Once the line with "Owned restaurants" is found, repeat it and all later lines exactly through the end of the listing below, with the pictures left out.

════════

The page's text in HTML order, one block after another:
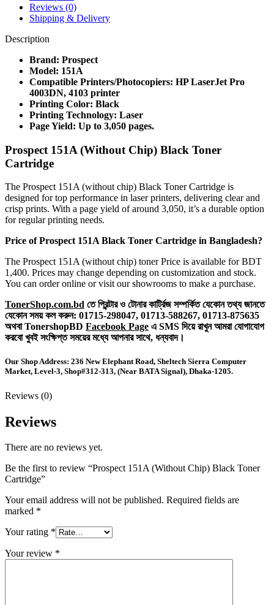
Reviews (0)
Shipping & Delivery
Description
Brand: Prospect
Model: 151A
Compatible Printers/Photocopiers: HP LaserJet Pro
4003DN, 4103 printer
Printing Color: Black
Printing Technology: Laser
Page Yield: Up to 3,050 pages.
Prospect 151A (Without Chip) Black Toner
Cartridge
The Prospect 151A (without chip) Black Toner Cartridge is
designed for top performance in laser printers, delivering clear and
crisp prints. With a page yield of around 3,050, it’s a durable option
for regular printing needs.
Price of Prospect 151A Black Toner Cartridge in Bangladesh?
The Prospect 151A (without chip) toner Price is available for BDT
1,400. Prices may change depending on customization and stock.
You can order online or visit our showrooms to make a purchase.
TonerShop.com.bd তে প্রিন্টার ও টোনার কার্ট্রিজ সম্পর্কিত যেকোন তথ্য জানতে
‍যেকোন সময় কল করুন: 01715-298047, 01713-588267, 01713-875635
অথবা TonershopBD Facebook Page এ SMS দিয়ে রাখুন ‍আমরা যোগাযোগ
করবো খুবই সংক্ষিপ্ত সময়ের মধ্যে আপনার সাথে, ধন্যবাদ।
Our Shop Address: 236 New Elephant Road, Sheltech Sierra Computer
Market, Level-3, Shop#312-313, (Near BATA Signal), Dhaka-1205.
Reviews (0)
Reviews
There are no reviews yet.
Be the first to review “Prospect 151A (Without Chip) Black Toner
Cartridge”
Your email address will not be published. Required fields are
marked *
Your rating *
Your review *
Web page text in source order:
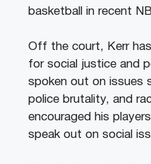
basketball in recent
Off the court, Kerr
for social justice and
spoken out on issues
police brutality, and
encouraged his
speak out on social
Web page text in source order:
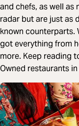
and chefs, as well
radar but are just as
known counterparts.
got everything from
more. Keep reading
Owned restaurants
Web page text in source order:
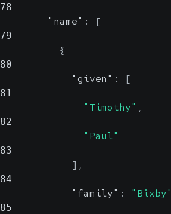
78
"name" : [
79
{
80
"given" : [
81
"Timothy" ,
82
"Paul"
83
] ,
84
"family" : "Bixby"
85
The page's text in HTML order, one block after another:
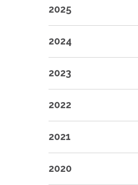
2025
2024
2023
2022
2021
2020
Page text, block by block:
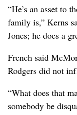
“He’s an asset to
family is,” Kerns
Jones; he does a
French said
Rodgers did not
“What does that
somebody be

════════

OUTPUT BELOW
Owned restaurants
Web page text in source order:
78
"name" : [
79
{
80
"given" : [
81
"Timothy" ,
82
"Paul"
83
] ,
84
"family" : "Bixby"
85
The page's text in HTML order, one block after another:
2025
2024
2023
2022
2021
2020
Page text, block by block:
“He’s an asset to
family is,” Kerns
Jones; he does a
French said
Rodgers did not
“What does that
somebody be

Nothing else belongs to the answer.